Ultimately, it was one of those books that I can't say I enjoyed, as such, but I can say that it was a good read. Just not if you're looking for something uplifting.

This book starts out slow but if you can get through the first 75 pages, the book becomes well worth the read. Madelaine is a young girl living on a military base on the Canadian/American border during the Cold War. While the war in the world goes on, Madelaine and her young friends face their own war in school against a teacher who takes pleasure in molesting the children. The book covers the issues Madelaine faces all the way through her adulthood.

I liked that the book brings many different events and threads together in a tight web that wraps everyone together. I liked the Canadian perspective on the Cold War. I found it a bit off-putting that Acts 1-2 written from a child's point of view seem written by a different author than Act 3, written from an adult's POV.

SPOILER ALERT SPOILER ALERT

This book was way too long and I think the editor knew it. The very first page is the description of a scene in which a murder is foretold. The next 350 pages of the book is the meandering build up to the murder scene. Ann-Marie MacDonald leads the reader through rooms involving child molestation, international spydom, elementary school quarrels, the Cuban Missile Crisis, and Nazi refugees. And written like this, I admit it sounds interesting. But all of those topics are told through the eyes of a 9 year old who doesn't quite understand.

Interspersed through the narrative are occasional jumps to the murder scene, in which the reader gets time to formulate a motive and suspect. The author is very skilled at leading the reader along the wrong path. Too skilled, I'd say, because if this weren't my book group book I would have stopped reading it about 500 pages in thinking that I knew the who/what/where/when. I think the editor felt the same way, otherwise the murder narratives wouldn't be necessary. The plot would just propel you through the evidence of the case.

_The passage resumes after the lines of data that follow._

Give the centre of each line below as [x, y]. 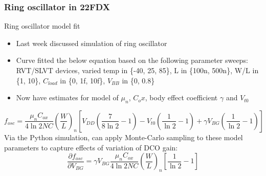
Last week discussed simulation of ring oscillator [92, 43]
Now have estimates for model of [67, 97]
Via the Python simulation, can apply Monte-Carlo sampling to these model [124, 137]
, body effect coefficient [181, 97]
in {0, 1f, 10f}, [83, 80]
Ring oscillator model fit [42, 26]
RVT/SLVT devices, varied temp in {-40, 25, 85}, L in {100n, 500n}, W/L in [137, 70]
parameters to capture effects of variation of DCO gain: [91, 147]
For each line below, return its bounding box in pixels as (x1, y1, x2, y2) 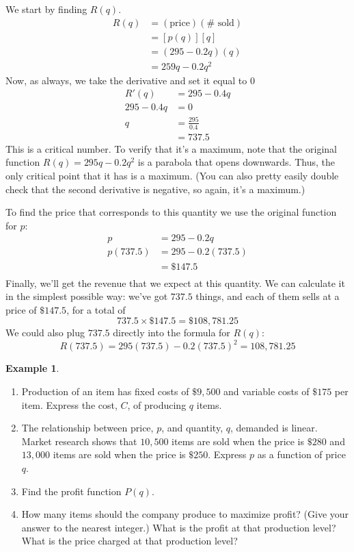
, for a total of (66, 302, 126, 316)
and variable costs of (223, 384, 310, 399)
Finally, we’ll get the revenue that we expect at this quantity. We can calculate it (5, 275, 345, 290)
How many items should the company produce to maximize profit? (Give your (21, 507, 349, 521)
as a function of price (257, 447, 346, 462)
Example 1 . (5, 361, 59, 375)
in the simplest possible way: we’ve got (5, 289, 168, 303)
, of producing (127, 397, 187, 412)
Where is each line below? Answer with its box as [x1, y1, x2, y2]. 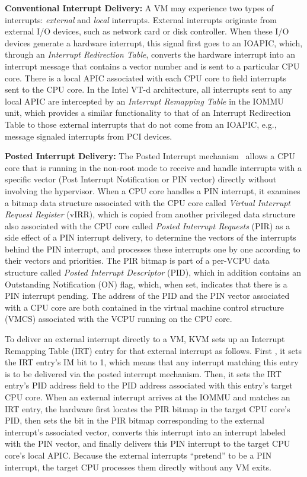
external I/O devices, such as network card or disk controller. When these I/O [5, 25, 289, 37]
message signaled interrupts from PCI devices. [5, 129, 172, 142]
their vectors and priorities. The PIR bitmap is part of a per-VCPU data [5, 254, 270, 267]
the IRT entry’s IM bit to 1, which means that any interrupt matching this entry [5, 356, 299, 368]
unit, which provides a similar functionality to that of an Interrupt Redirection [5, 106, 291, 119]
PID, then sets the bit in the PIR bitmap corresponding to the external [5, 414, 264, 427]
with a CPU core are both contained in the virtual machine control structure [5, 301, 284, 313]
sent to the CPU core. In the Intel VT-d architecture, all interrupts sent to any [5, 83, 292, 96]
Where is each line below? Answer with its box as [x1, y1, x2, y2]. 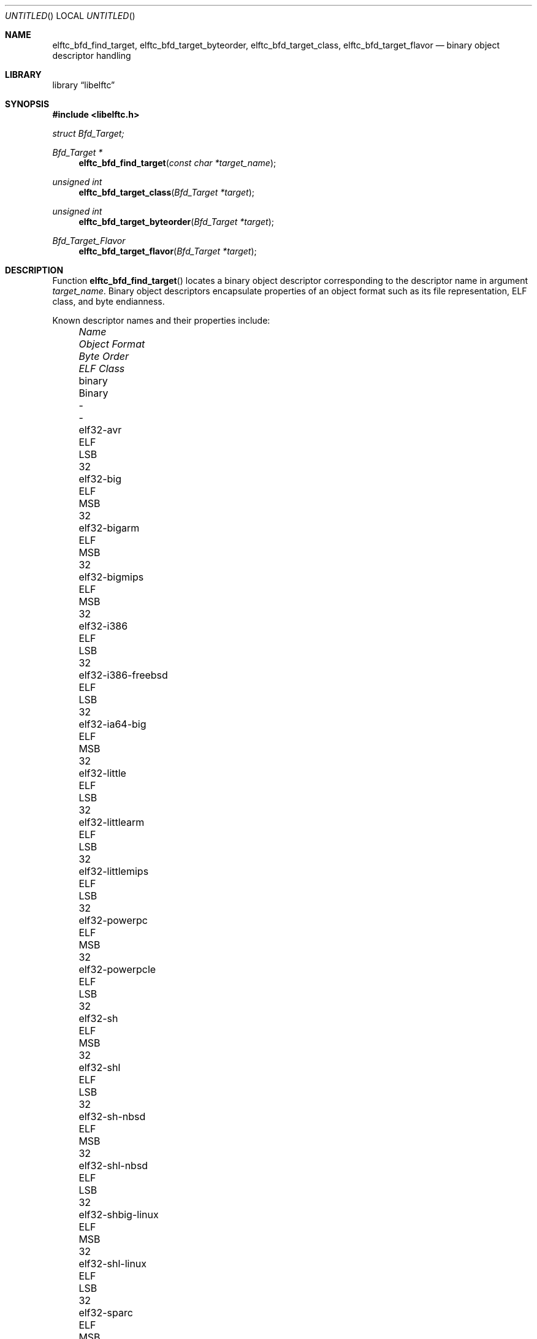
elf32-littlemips [78, 865, 149, 877]
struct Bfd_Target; [52, 128, 124, 139]
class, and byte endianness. [52, 296, 165, 307]
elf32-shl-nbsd [78, 1159, 148, 1172]
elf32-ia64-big [78, 718, 147, 730]
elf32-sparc [78, 1307, 133, 1319]
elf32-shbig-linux [78, 1208, 159, 1221]
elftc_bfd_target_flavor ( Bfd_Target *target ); [78, 246, 257, 256]

After the murder was revealed (I was right about who got killed, by the way, thus adding to my "I can see right through this plot" feeling I had), the plot was more solid and focused. I flew through pp. 350 - 600, really really good stuff. Then in the six hundreds somewhere you hit a chapter that reintroduced Madeleine, the lead character, as an adult. You learn of her hinted at lesbianism and the outcome of her parent's marraige after moving from Centralia, Ontario. She's screwed up, she's leaving her girlfriend for another woman. Honestly, I didn't need all this explication.

Round about p. 725, McDonald starts to reapply the circumstantial evidence of the case and the reader learns their assumed culprit had a solid alibi. You read the main characters findings of the case after she starts researching evidence about 30 years after the incident had taken place and find out the true story of that murderous night. Very well done. I was completely wrong about thinking I knew the mystery at p. 200. The clues planted all along the way that the obvious suspect was not the killer are perfectly fitting in hindsight. Really beautifully told, I just wish I hadn't had to wade through 400 pages of red herrings to find out I was wrong.

I loved Ann-Marie MacDonald's previous book, "Fall on Your Knees". This one was a disappointment. I stuck with it and forced myself to finish all 800+ pages, but it was tough. It starts really slow and when the plot finally kicks in it's dark and disturbing. The ending ultimately is more upbeat but by then it was too late for me.